All processing happens via direct API calls — no intermediate cloud storage of the designer's footage. Sending client footage through a middleman storage layer would be a hard no for professional studios. Each module calls its AI provider directly and writes results back to the local AE project.
Most modules don't expose a freeform prompt field — they expose parameters. For background removal or upscaling, there's nothing to prompt. For video generation, the prompt defaults to the layer name or comp notes. Freeform text boxes were reserved only for modules that genuinely need them, like copywriting.
AE's own undo stack is the history. Every AI result lands as a named layer in the comp — the comp's layer panel is the history. A separate "AI history" panel would duplicate information and fragment the designer's mental model of their project.
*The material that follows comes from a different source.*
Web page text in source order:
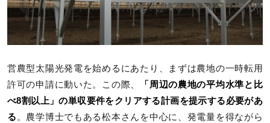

10 modules covering the most repetitive tasks — not every AI capability available. Modules like style transfer, AI colour grading, and motion tracking were considered and deferred. The constraint was: if the motion team doesn't hit this bottleneck at least twice a week, it waits for a later version.
CEP, AE scripting, and a modern AI stack.
The extension runs inside AE's Common Extensibility Platform, bridges to the host app via ExtendScript, and routes AI calls to Kling, ElevenLabs, and purpose-built upscaler APIs — all without the designer touching a file.